PROMPT
Each line below that contains the word "accumulé" must be copied.

THE DATA
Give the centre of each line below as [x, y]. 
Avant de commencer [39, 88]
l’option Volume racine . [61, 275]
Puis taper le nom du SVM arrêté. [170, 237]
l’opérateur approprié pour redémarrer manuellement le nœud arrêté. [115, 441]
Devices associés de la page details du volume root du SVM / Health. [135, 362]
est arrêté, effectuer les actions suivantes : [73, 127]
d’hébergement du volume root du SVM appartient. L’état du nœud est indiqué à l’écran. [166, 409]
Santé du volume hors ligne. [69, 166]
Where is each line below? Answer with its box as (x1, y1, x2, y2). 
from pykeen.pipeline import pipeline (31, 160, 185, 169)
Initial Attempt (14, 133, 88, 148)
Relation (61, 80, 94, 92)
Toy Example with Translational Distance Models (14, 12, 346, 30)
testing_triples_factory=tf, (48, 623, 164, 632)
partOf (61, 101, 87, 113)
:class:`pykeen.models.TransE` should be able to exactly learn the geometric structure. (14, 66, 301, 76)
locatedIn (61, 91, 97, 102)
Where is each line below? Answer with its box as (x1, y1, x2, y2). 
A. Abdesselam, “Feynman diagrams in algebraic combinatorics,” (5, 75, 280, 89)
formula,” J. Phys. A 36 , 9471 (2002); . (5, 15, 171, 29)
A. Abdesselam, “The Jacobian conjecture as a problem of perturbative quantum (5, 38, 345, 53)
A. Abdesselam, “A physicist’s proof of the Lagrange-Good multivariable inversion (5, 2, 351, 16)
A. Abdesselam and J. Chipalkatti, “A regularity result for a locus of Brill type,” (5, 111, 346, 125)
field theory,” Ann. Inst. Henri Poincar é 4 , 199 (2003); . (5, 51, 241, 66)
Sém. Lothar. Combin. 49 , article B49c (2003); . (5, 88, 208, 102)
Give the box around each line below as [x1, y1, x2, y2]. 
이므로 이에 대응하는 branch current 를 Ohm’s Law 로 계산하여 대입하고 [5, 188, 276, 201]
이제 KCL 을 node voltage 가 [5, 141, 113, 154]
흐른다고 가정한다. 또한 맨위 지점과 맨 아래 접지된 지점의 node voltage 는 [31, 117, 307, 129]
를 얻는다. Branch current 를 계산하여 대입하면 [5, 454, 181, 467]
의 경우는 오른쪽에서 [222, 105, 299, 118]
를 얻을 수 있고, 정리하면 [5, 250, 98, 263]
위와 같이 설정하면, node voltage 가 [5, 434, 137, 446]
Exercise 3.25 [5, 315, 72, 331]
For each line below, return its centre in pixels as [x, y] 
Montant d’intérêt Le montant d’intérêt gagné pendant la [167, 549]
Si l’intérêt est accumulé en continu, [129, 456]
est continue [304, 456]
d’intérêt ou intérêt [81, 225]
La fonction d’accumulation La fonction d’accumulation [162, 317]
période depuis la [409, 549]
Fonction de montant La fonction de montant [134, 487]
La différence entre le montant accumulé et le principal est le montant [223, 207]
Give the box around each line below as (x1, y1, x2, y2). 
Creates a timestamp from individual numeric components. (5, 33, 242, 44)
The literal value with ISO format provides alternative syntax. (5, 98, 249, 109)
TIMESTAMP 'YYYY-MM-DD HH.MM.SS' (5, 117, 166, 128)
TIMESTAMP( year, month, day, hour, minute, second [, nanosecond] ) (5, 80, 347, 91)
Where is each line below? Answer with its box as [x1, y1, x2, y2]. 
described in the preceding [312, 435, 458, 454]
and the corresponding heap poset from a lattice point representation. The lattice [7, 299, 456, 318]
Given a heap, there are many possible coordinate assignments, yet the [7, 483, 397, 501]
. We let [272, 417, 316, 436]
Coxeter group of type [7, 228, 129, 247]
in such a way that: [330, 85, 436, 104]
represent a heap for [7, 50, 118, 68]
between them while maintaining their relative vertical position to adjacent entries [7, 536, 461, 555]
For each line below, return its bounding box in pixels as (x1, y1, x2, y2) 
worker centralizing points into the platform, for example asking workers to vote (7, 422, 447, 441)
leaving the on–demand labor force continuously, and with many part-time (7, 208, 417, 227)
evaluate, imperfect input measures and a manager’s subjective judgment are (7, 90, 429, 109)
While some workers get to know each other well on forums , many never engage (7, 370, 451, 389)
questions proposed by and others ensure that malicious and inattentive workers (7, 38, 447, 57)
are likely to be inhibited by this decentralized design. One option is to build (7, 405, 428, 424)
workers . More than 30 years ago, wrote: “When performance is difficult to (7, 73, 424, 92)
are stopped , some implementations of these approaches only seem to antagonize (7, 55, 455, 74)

EXERCISE RESULT
Si l’intérêt est accumulé en continu, [129, 456]
La différence entre le montant accumulé et le principal est le montant [223, 207]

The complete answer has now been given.